Five Steps for Companies to Deliver on Decarbonisation

To deliver on the ESG agenda, companies need ruthless pragmatism and strategic adaptability

By Torsten Lichtenau and Parijat Jain

The number of companies that established science-based targets for decarbonisation rose dramatically from 2020 to 2021. But Environmental, Social, and Governance (ESG) work has proved to be easier said than done.

Nearly a third of companies missed the scope 1 and 2 targets they set for 2020, even though those emissions are the most controllable and tend to be economically attractive. Many CEOs are overwhelmed by the effects of climate change and the day-to-day work of decarbonisation—and for good reason. Executives are trying to plan an orderly carbon transition amid an unsettling geopolitical atmosphere, chronic supply chain disruptions, and rampant inflation.

To translate ambition into delivery, leaders need visionary pragmatism. Executives must bring dreamers and doers together and do five things right:

  1. Be strategically adaptable

Instead of collecting more climate scenarios, companies need more clarity on the most relevant ones. They need to watch for what’s coming next, especially in regulations and technology.

There’s no more five-year exercise with a yearly refresh. Instead, leading companies will embrace adaptable strategies. Winners will proactively drive a delivery agenda (what has been committed and needs to be delivered) and a development agenda (what needs to be advanced). Ongoing discussions with the executive team and the board will become part of an adaptive, living strategy.
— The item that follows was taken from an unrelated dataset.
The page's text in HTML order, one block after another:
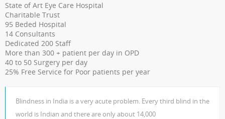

  1. Proactively address investor dissonance

Investors and lenders are becoming more assertive and discerning about decarbonisation expectations yet unwilling to compromise on near-term returns. There is often dissonance between a company’s green ambitions and its growth and return aspirations, and a perception that there will be trade-offs. Many capital markets day events have become longer but not necessarily clearer.

Executives need stronger investor dialogue. Investors need strategic clarity around near-term plans to achieve ESG commitments and longer-term pathways to net zero. Executives should emphasize that decarbonisation is happening and explain how it can make the business more valuable. Companies must demonstrate progress on everything from scope 1 and 2 decarbonisation targets to customer collaborations on green products and meaningful portfolio shifts.

  1. Decarbonise with customers in mind

In many sectors, the bulk of emissions happen when customers use products. Customer preferences deeply influence production and supply chain decisions, too.

Successful climate transitions start decarbonisation with the customer in mind and work backward across offerings, operations, and the supply chain. What are customers’ green ambitions? How can the company support them?

Decarbonisation shapes how products are designed and used, not just produced or procured. In both B2B and B2C, visionary pragmatists innovate with customers towards a lower-carbon, circular world.

  1. Collaborate where it matters

To solve big problems like carbon transition, companies need to engage a wider ecosystem of customers, suppliers, peers, governments, and civil society. Executives must decide where to collaborate vs. where to compete, and pick winning partnerships across the value chain. Companies have to work with others to reach a critical mass for change.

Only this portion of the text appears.